MSE:  23822677030896.605
Correlation:  0.7422555279083503
R-squared:  0.5508421907977691


Now let's compare these results with an improved version of Gradient Boosting Regression using GridSearch:

In [None]:
from sklearn.model_selection import GridSearchCV

y = df["SALE PRICE"]
X = df[['ZIP CODE', 'TOTAL UNITS', 'LAND SQUARE FEET', 'GROSS SQUARE FEET',
       'YEAR BUILT', 'ENCODED_BUILDING_CLASS_AT_TIME_OF_SALE',
       'ENCODED_BUILDING_CLASS_CATEGORY', 'ENCODED_NEIGHBORHOOD']]

X_train, X_test, y_train, y_test = train_test_split(X, y, test_size=0.3, random_state=42)

param_grid = {'n_estimators': [50, 100, 200],
              'learning_rate': [0.01, 0.1, 1],
              'max_depth': [3, 5, 7]}
grid_search = GridSearchCV(GradientBoostingRegressor(random_state=42), param_grid, cv=5, scoring='neg_mean_squared_error')

grid_search.fit(X_train, y_train)

best_params = grid_search.best_params_
best_score = -grid_search.best_score_

print("Best Parameters: ", best_params)
print("Best Score (Negative RMSE): ", best_score)

model = GradientBoostingRegressor(**best_params, random_state=42)

model.fit(X_train, y_train)

y_pred = model.predict(X_test)

mse = MSE(y_test, y_pred)
r2 = r2_score(y_test, y_pred)
print("Mean Squared Error: ", mse)
print("R-squared:", r2)
print("Training accuracy :", model.score(X_train, y_train))
print("Testing accuracy :", model.score(X_test, y_test))
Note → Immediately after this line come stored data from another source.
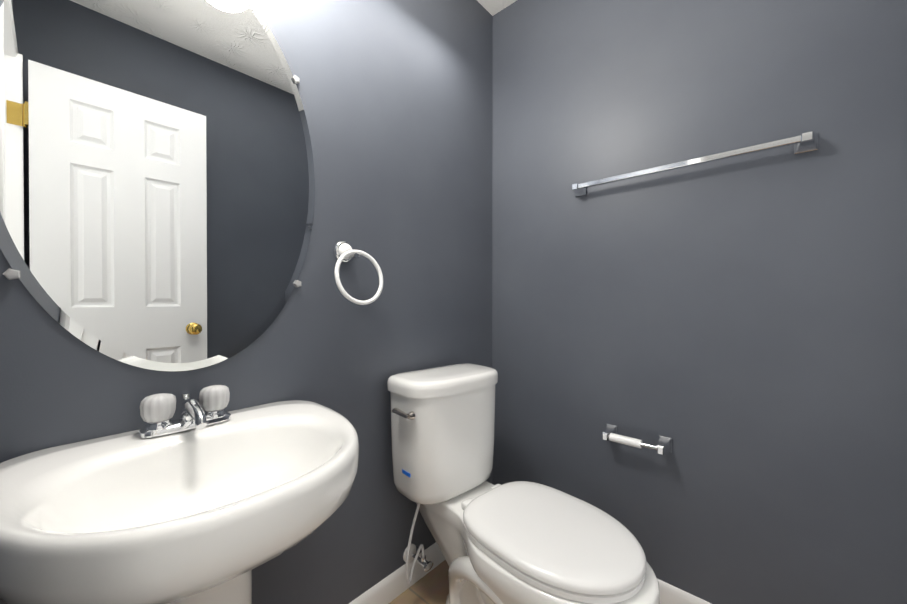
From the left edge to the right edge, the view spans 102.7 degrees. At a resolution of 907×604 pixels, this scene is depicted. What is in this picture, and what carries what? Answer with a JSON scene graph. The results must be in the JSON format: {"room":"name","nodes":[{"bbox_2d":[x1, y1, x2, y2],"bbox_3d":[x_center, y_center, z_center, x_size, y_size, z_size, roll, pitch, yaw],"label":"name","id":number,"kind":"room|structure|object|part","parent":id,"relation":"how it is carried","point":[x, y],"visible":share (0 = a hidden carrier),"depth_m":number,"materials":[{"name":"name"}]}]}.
{"room":"bathroom","nodes":[
{"label":"bathroom","id":0,"kind":"room"},
{"bbox_2d":[0,0,492,603],"bbox_3d":[-0.369,-0.154,1.225,0.115,2.440,1.765,0,1,42],"label":"wall","id":1,"kind":"structure","parent":0,"point":[396,96],"depth_m":1.21,"materials":[{"name":"paint"}]},
{"bbox_2d":[0,0,314,370],"bbox_3d":[-0.622,-0.339,0.848,0.011,1.000,0.628,0,1,42],"label":"mirror","id":2,"kind":"object","parent":1,"relation":"attached to","point":[157,188],"visible":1,"depth_m":0.80,"materials":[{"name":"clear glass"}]},
{"bbox_2d":[333,241,382,304],"bbox_3d":[-0.306,-0.093,1.145,0.084,0.204,0.174,0,1,42],"label":"towel ring","id":3,"kind":"object","parent":1,"relation":"attached to","point":[344,252],"visible":1,"depth_m":1.13,"materials":[{"name":"white metal"}]},
{"bbox_2d":[349,542,445,603],"bbox_3d":[-0.321,1.022,1.190,0.013,0.088,1.535,0,1,42],"label":"baseboard","id":4,"kind":"structure","parent":1,"relation":"attached to","point":[388,589],"depth_m":1.31,"materials":[{"name":"white paint"}]},
{"bbox_2d":[389,560,448,603],"bbox_3d":[0.190,1.119,0.729,1.620,0.100,1.765,0,1,42],"label":"floor","id":5,"kind":"structure","parent":0,"point":[431,587],"depth_m":1.34,"materials":[{"name":"tile"}]},
{"bbox_2d":[0,385,358,603],"bbox_3d":[-0.449,0.632,0.681,0.497,0.874,0.574,0,1,42],"label":"pedestal sink","id":6,"kind":"object","parent":5,"relation":"on","point":[215,502],"visible":1,"depth_m":0.60,"materials":[{"name":"white ceramic"}]},
{"bbox_2d":[139,393,230,437],"bbox_3d":[-0.556,0.240,0.775,0.146,0.072,0.164,0,1,42],"label":"faucet","id":7,"kind":"object","parent":6,"relation":"on","point":[157,410],"depth_m":0.77,"materials":[{"name":"silver metal"}]},
{"bbox_2d":[387,363,659,603],"bbox_3d":[0.182,0.660,1.135,0.829,0.812,0.437,0,1,42],"label":"toilet","id":8,"kind":"object","parent":5,"relation":"on","point":[521,542],"visible":1,"depth_m":1.14,"materials":[{"name":"white ceramic"}]},
{"bbox_3d":[-0.161,0.361,1.167,0.088,0.026,0.028,0,1,42],"label":"lever","id":9,"kind":"part","parent":8,"relation":"part of","materials":[{"name":"silver metal"}]},
{"bbox_3d":[0.263,0.649,1.048,0.531,0.050,0.384,0,1,42],"label":"seat","id":10,"kind":"part","parent":8,"relation":"part of","materials":[{"name":"white plastic"}]},
{"bbox_2d":[477,0,516,15],"bbox_3d":[0.190,-1.421,0.713,1.620,0.100,1.765,0,1,42],"label":"ceiling","id":11,"kind":"structure","parent":0,"point":[492,7],"depth_m":1.68,"materials":[{"name":"white paint"}]},
{"bbox_2d":[492,0,906,603],"bbox_3d":[0.785,-0.155,1.295,1.505,2.440,0.115,0,1,42],"label":"wall","id":12,"kind":"structure","parent":0,"point":[734,328],"depth_m":1.17,"materials":[{"name":"paint"}]},
{"bbox_2d":[602,423,671,455],"bbox_3d":[0.646,0.493,1.294,0.220,0.052,0.078,0,1,42],"label":"paper holder","id":13,"kind":"object","parent":12,"relation":"attached to","point":[663,447],"visible":1,"depth_m":1.26,"materials":[{"name":"silver metal"}]},
{"bbox_2d":[657,579,711,603],"bbox_3d":[0.700,1.021,1.293,1.390,0.088,0.013,0,1,42],"label":"baseboard","id":14,"kind":"structure","parent":12,"relation":"attached to","point":[670,594],"depth_m":1.24,"materials":[{"name":"white paint"}]},
{"bbox_2d":[572,131,817,196],"bbox_3d":[0.734,-0.448,1.218,0.696,0.048,0.064,0,1,42],"label":"bar","id":15,"kind":"object","parent":12,"relation":"attached to","point":[805,142],"visible":1,"depth_m":1.11,"materials":[{"name":"silver metal"}]}
]}
Best Parameters:  {'learning_rate': 0.01, 'max_depth': 3, 'n_estimators': 200}
Best Score (Negative RMSE):  25356464629594.605
Mean Squared Error:  17956328256301.46
R-squared: 0.6163062240211097
Training accuracy : 0.7093499892965537
Testing accuracy : 0.6163062240211097


# Conclusion

In conclusion, our data analysis revealed several key insights about the NYC property market. We identified that factors such as neighborhood, building class category, and the size of residential and commercial units have significant impacts on property sale prices. Through the use of machine learning models, including random forest regression and gradient boosting with hyperparameter optimization using Grid Search, we were able to predict property sale prices with a  moderate degree of accuracy. Our best-performing model achieved an R-squared value of 0.62, indicating 62% of the variance in the dependent variable can be explained by the independent variables included in the model.
The remaining 38% of the variance is unexplained and could be due to factors not included in the model or random variation.
Additionally, we uncovered outliers and anomalies in the data, which were carefully addressed to ensure the integrity of our analyses. Based on these findings, we recommend that stakeholders in the NYC property market consider factors such as neighborhood demographics, building classifications, and unit sizes when making pricing decisions. Further research could explore additional features or incorporate external data sources for enhanced predictive modeling. Overall, this project provides valuable insights into the dynamics of the NYC property market and lays the groundwork for informed decision-making in the real estate industry.